For the first time in history, astronomers have detected and observed a quantum phenomenon occurring in nature. This phenomenon occurs when a neutron star is enveloped by such a strong magnetic field that it creates a peculiar region in the universe, a region where matter continuously exists and then naturally vanishes.

Illustration of a neutron star.

Known as vacuum birefringence (birefringence being the phenomenon where light, when passing through certain types of crystals, splits into two rays: ordinary and extraordinary rays), this peculiar occurrence was first predicted in the 1930s but had only been observed on an atomic scale until now. Scientists have now witnessed this phenomenon occurring in nature, and what’s even more astounding is that it contradicts everything envisioned by Newton and Einstein.



“This is a very clear event in the realm of quantum physics, a macroscopic-scale event,” said Jeremy Heyl from the University of British Columbia, who is not part of this research project. “Its clarity is on the scale of an entire neutron star.”

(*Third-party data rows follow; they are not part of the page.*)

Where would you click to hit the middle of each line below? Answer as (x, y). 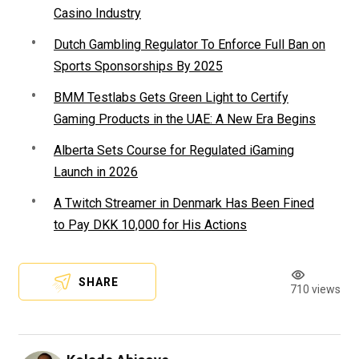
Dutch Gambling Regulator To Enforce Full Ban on (190, 45)
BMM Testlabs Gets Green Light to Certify (171, 98)
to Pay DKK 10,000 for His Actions (150, 225)
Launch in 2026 (96, 172)
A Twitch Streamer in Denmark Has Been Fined (184, 204)
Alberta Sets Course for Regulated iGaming (174, 151)
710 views (315, 290)
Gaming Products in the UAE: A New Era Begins (185, 119)

An international team of astronomers, led by Professor Roberto Mignani from Italy, made this discovery while observing the neutron star named RX J1856.5-3754, located 400 light-years away from our Earth.

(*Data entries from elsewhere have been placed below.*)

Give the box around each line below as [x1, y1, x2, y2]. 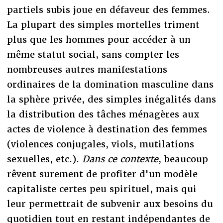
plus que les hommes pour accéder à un [6, 33, 191, 45]
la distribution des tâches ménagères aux [6, 108, 200, 120]
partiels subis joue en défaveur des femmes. [6, 3, 210, 15]
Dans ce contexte [79, 153, 158, 165]
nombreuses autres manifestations [6, 63, 167, 75]
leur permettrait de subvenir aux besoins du [6, 198, 213, 210]
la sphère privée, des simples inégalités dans [6, 93, 216, 105]
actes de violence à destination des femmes [6, 123, 207, 135]
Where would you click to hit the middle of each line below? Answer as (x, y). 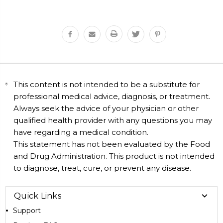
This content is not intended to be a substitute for (107, 84)
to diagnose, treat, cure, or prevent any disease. (103, 168)
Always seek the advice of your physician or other (106, 108)
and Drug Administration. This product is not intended (114, 156)
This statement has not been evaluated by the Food (112, 144)
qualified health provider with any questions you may (113, 120)
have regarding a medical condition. (81, 132)
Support (27, 210)
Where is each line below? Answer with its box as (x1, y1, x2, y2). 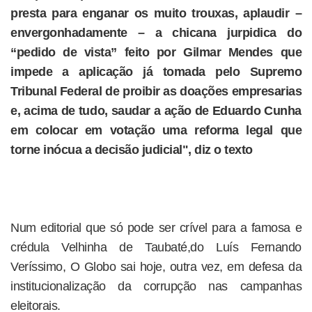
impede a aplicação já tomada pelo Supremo (10, 65, 302, 79)
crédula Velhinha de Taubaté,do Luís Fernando (10, 240, 302, 254)
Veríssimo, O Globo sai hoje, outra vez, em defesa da (10, 260, 302, 274)
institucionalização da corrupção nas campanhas (10, 279, 302, 293)
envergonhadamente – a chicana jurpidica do (10, 26, 302, 40)
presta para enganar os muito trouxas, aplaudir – (10, 6, 302, 20)
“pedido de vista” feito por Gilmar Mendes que (10, 45, 302, 59)
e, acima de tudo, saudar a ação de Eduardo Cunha (10, 104, 302, 118)

Neutron stars are the crushed cores of massive stars that “collapse” under their own gravitational force when they run out of energy and explode as supernovae. While their formation and nature are similar to black holes, they lack the mass to become the “cosmic reapers.”

They are composed of one of the densest materials in the universe. Just a teaspoon of this substance would weigh around 1 billion tons if placed on Earth, and its outer layer is harder than steel by a factor of 10 billion.

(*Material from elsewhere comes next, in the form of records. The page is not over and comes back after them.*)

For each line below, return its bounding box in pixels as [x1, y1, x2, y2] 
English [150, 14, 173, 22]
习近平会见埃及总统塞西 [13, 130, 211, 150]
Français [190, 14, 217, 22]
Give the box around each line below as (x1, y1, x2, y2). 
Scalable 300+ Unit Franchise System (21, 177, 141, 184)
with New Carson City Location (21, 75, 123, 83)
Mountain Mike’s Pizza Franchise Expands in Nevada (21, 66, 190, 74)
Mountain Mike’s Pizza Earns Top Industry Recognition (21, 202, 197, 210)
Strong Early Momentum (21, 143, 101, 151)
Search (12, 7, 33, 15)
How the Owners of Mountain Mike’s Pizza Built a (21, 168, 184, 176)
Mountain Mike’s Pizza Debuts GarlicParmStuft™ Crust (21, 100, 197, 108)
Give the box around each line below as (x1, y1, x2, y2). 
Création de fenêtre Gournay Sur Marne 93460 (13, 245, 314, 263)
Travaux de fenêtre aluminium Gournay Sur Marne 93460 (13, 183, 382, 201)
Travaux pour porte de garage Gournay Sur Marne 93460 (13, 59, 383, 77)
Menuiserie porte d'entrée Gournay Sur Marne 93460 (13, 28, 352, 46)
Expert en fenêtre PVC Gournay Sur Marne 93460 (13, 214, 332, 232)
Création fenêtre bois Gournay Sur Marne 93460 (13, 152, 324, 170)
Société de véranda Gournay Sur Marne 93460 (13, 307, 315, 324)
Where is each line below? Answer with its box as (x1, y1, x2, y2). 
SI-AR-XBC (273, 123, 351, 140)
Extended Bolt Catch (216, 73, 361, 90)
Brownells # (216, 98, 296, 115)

Neutron Star RX J1856.5-3754.

Furthermore, neutron stars possess one of the strongest magnetic fields in the universe, estimated to be about 100 trillion times stronger than Earth’s.

These magnetic fields are so strong that they can have a significant impact on the surrounding space around a neutron star.

In the fundamental physics we have learned from Newton and Einstein, the space in the universe is considered completely empty, but quantum mechanics, particularly Quantum Electrodynamics (QED) – a quantum theory explaining how light and matter interact with each other – predicts otherwise. It suggests that the universe is filled with continuously appearing and disappearing virtual particles that affect the behavior of photon particles as they travel through space.

These virtual particles are unlike the ordinary physical particles we are familiar with, such as electrons and photons. They are unusual entities in the realm of quantum physics but still possess particle-like characteristics. The most significant difference is that these virtual particles don’t truly exist; they can appear and disappear at any time in space and time.



In the typical universe, photons would not be affected by these virtual particles and would move freely without obstacles. However, in the vacuum of space influenced by the extremely strong magnetic field of the neutron star, these virtual particles become excited and have a significant impact on the photons of light passing through.

“According to Quantum Electrodynamics, space affected by a strong magnetic field acts like a lens to light passing through, and that phenomenon is called vacuum birefringence,” explained Mignani in a press conference announcing this phenomenon.

“This is very peculiar because the theory of relativity suggests that light should be able to move freely through space without any interference,” one of the researchers noted.

“This polarization effect (the precise angle being 16 degrees) is the only explanation for the theories of quantum dynamics and the influence of virtual particles.”



Light emerging from the surface of the neutron star (on the left) becomes polarized as it passes through the vacuum of space, ultimately reaching our eyes (on the right).

The next step in this research is to further observe and analyze whether this is indeed a vacuum birefringence event occurring on the scale of an entire star. If confirmed, we will have a new and extraordinary phenomenon to study in the realm of quantum mechanics.